> EXERCISE
Only the lines from the opening of the material through the one containing "fresh fruits and" should be reproduced, each exactly as it stands.

> INFORMATION
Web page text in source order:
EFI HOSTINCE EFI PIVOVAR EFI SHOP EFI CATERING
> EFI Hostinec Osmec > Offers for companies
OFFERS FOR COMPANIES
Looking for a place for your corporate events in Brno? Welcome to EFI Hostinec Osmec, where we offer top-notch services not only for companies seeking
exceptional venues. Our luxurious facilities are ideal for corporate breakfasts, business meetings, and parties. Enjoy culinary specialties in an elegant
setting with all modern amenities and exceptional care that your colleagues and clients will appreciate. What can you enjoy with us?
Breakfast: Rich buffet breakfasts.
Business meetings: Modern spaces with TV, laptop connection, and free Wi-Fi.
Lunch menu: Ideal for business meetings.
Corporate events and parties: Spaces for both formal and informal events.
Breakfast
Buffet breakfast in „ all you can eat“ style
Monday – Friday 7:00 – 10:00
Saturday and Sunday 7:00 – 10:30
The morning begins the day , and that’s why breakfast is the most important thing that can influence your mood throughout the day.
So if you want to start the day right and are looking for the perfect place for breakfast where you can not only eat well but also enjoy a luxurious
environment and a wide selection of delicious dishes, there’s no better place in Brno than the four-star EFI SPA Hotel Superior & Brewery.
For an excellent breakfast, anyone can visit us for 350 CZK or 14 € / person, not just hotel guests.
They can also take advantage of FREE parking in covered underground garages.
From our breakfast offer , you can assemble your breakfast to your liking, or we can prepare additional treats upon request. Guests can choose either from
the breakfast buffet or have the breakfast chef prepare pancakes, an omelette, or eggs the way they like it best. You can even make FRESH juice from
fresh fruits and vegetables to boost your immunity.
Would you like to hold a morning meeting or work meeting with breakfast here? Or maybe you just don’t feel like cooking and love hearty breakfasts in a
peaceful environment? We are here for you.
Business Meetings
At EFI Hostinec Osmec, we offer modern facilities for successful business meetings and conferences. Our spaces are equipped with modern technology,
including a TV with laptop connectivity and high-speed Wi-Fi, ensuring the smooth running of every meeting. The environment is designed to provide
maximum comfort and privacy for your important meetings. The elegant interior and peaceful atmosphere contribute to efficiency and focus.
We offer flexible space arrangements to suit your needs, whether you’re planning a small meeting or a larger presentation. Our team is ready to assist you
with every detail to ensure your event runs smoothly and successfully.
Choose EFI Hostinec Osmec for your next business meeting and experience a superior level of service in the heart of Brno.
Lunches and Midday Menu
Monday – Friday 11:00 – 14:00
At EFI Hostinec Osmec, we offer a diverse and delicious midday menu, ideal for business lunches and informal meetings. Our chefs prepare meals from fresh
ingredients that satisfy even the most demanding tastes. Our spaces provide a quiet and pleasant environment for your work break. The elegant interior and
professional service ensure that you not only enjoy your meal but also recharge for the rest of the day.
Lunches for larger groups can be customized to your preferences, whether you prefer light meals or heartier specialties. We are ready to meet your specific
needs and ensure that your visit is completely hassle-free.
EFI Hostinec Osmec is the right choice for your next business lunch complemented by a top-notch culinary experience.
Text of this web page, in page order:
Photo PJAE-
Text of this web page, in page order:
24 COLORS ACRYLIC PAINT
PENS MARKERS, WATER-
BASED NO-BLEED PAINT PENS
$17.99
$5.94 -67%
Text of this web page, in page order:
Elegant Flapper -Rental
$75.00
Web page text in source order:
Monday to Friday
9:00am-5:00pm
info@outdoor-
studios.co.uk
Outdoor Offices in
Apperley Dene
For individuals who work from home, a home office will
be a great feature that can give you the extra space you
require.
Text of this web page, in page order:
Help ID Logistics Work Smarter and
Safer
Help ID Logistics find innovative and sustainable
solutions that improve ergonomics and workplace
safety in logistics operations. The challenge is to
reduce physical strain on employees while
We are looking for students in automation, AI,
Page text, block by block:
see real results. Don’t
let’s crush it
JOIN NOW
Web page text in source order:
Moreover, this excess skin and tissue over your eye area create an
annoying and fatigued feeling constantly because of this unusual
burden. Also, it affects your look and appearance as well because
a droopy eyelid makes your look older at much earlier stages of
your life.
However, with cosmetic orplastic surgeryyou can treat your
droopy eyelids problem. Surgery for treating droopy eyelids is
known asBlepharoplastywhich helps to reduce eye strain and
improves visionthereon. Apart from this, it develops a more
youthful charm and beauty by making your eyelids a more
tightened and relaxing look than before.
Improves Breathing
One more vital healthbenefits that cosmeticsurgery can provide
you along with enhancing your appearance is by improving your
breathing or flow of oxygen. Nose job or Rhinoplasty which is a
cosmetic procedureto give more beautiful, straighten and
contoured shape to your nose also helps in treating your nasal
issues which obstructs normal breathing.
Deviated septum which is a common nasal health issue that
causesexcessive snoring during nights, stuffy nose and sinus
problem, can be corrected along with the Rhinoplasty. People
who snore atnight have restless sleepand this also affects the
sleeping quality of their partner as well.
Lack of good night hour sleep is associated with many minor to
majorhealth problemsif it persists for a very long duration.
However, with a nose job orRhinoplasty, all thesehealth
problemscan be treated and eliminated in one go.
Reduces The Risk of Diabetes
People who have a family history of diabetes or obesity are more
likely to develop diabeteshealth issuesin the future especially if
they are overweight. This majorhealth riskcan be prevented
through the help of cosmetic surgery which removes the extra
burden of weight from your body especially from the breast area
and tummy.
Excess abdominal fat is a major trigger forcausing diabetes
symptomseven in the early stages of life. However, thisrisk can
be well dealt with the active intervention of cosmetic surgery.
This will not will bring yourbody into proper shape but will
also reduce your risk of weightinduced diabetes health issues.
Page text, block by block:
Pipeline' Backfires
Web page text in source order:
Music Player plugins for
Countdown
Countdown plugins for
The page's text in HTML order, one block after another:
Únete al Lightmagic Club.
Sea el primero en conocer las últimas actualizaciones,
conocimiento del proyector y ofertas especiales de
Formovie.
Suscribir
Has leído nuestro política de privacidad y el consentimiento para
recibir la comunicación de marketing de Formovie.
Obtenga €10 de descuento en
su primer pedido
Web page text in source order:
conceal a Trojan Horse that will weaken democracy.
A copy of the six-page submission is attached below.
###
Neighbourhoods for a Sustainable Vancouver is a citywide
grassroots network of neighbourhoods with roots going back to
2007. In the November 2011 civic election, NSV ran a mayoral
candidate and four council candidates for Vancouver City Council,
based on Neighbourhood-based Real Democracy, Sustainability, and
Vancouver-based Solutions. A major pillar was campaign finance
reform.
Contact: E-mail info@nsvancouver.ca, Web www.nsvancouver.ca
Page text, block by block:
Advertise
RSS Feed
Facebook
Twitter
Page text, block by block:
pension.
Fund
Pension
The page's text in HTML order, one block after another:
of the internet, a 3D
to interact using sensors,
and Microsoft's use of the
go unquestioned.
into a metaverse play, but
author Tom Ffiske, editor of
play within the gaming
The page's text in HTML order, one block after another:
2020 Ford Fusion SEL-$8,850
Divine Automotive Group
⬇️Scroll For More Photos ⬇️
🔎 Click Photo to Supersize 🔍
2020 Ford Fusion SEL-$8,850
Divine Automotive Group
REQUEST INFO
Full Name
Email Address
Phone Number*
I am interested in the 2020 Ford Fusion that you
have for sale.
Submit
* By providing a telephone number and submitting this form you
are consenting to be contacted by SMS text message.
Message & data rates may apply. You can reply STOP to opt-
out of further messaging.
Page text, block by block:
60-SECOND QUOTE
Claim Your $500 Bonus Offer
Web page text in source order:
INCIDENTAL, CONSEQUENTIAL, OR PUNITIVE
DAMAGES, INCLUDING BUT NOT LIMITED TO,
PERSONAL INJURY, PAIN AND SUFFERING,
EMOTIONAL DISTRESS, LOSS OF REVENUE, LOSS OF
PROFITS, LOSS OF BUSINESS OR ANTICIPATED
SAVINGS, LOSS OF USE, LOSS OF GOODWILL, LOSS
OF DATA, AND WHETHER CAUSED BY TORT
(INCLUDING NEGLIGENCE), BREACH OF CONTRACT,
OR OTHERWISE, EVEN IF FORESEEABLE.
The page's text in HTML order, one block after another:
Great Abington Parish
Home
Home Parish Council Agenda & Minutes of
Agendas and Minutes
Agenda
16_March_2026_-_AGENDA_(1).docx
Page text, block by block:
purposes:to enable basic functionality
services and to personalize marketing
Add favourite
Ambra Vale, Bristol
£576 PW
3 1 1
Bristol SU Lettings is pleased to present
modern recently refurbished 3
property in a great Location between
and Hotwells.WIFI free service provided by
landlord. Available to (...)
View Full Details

> EXERCISE OUTPUT
Web page text in source order:
EFI HOSTINCE EFI PIVOVAR EFI SHOP EFI CATERING
> EFI Hostinec Osmec > Offers for companies
OFFERS FOR COMPANIES
Looking for a place for your corporate events in Brno? Welcome to EFI Hostinec Osmec, where we offer top-notch services not only for companies seeking
exceptional venues. Our luxurious facilities are ideal for corporate breakfasts, business meetings, and parties. Enjoy culinary specialties in an elegant
setting with all modern amenities and exceptional care that your colleagues and clients will appreciate. What can you enjoy with us?
Breakfast: Rich buffet breakfasts.
Business meetings: Modern spaces with TV, laptop connection, and free Wi-Fi.
Lunch menu: Ideal for business meetings.
Corporate events and parties: Spaces for both formal and informal events.
Breakfast
Buffet breakfast in „ all you can eat“ style
Monday – Friday 7:00 – 10:00
Saturday and Sunday 7:00 – 10:30
The morning begins the day , and that’s why breakfast is the most important thing that can influence your mood throughout the day.
So if you want to start the day right and are looking for the perfect place for breakfast where you can not only eat well but also enjoy a luxurious
environment and a wide selection of delicious dishes, there’s no better place in Brno than the four-star EFI SPA Hotel Superior & Brewery.
For an excellent breakfast, anyone can visit us for 350 CZK or 14 € / person, not just hotel guests.
They can also take advantage of FREE parking in covered underground garages.
From our breakfast offer , you can assemble your breakfast to your liking, or we can prepare additional treats upon request. Guests can choose either from
the breakfast buffet or have the breakfast chef prepare pancakes, an omelette, or eggs the way they like it best. You can even make FRESH juice from
fresh fruits and vegetables to boost your immunity.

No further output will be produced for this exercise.